**The problem**
Report every line from the following entries that contains the string "Cowrie".

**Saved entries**

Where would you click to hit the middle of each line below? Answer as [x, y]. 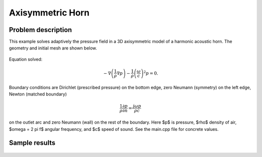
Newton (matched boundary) [38, 94]
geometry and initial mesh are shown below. [53, 48]
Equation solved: [26, 59]
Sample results [32, 143]
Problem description [41, 30]
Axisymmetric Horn [49, 13]
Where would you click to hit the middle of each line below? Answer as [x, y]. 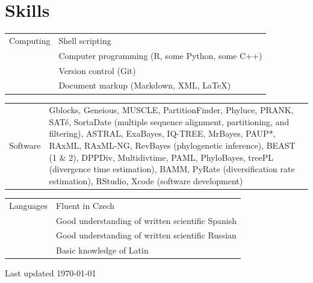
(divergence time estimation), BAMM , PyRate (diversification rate [172, 169]
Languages [29, 205]
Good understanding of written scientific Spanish [146, 220]
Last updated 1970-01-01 [51, 273]
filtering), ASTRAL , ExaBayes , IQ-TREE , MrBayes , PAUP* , [162, 133]
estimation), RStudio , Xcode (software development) [146, 180]
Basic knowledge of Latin [102, 250]
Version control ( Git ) [97, 70]
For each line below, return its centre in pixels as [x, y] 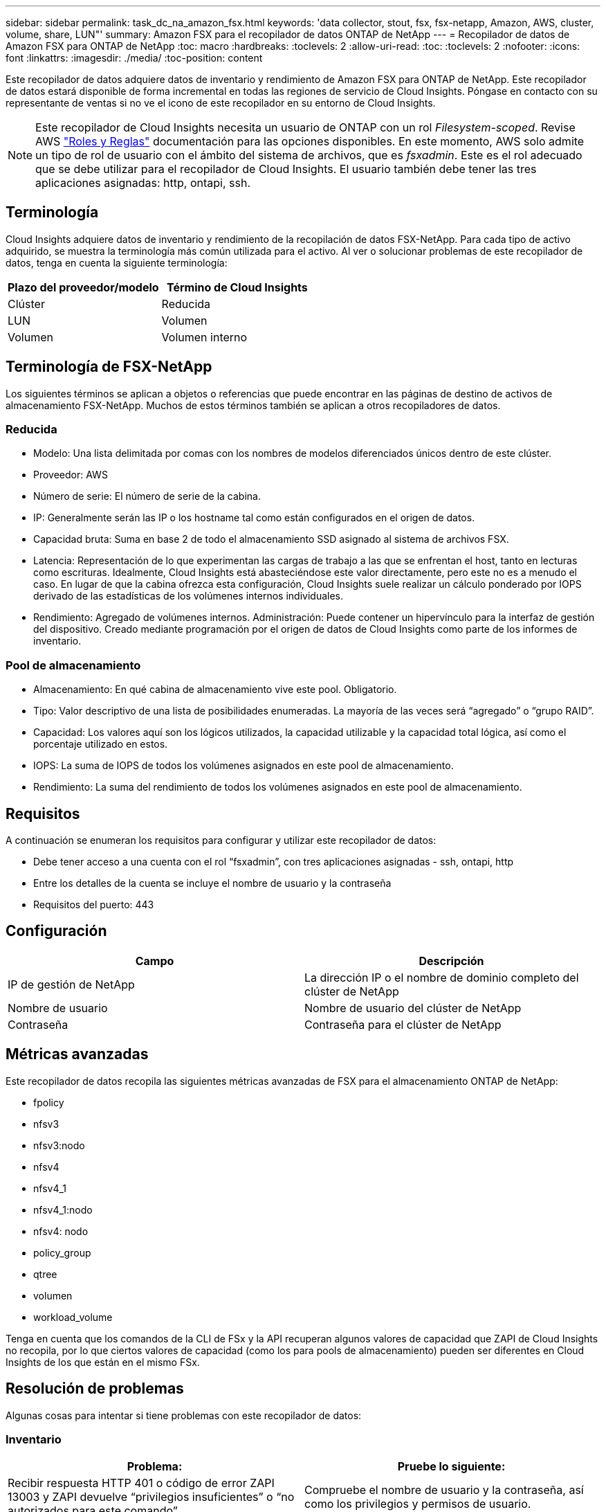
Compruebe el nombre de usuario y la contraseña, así [444, 1490]
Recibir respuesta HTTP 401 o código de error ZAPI [141, 1483]
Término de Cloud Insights [237, 287]
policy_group [62, 1252]
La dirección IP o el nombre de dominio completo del [442, 977]
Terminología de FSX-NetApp [109, 367]
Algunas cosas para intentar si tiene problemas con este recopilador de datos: [184, 1415]
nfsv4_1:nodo [63, 1209]
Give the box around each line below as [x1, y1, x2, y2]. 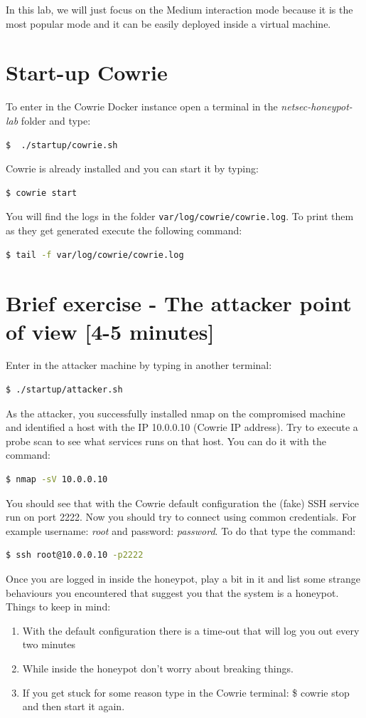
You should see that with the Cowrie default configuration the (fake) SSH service [6, 495, 359, 510]
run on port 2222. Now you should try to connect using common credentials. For [6, 509, 357, 524]
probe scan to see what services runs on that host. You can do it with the [6, 433, 326, 448]
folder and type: [21, 113, 91, 128]
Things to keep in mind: [6, 599, 111, 614]
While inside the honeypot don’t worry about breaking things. [22, 660, 294, 675]
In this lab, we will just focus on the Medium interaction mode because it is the [6, 2, 353, 16]
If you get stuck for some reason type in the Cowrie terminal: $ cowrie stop [22, 685, 350, 699]
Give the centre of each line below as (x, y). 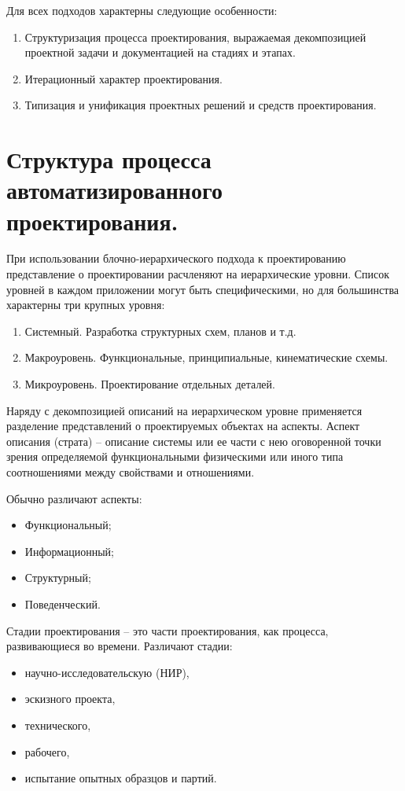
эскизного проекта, (70, 699)
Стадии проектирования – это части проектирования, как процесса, (168, 630)
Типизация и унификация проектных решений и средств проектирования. (201, 105)
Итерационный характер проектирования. (123, 78)
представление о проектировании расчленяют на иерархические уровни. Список (198, 274)
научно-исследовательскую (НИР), (107, 672)
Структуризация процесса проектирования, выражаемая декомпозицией (195, 37)
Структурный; (58, 578)

**Answer for the task**
You should see that with the Cowrie default configuration the (fake) SSH service [6, 495, 359, 510]
If you get stuck for some reason type in the Cowrie terminal: $ cowrie stop [22, 685, 350, 699]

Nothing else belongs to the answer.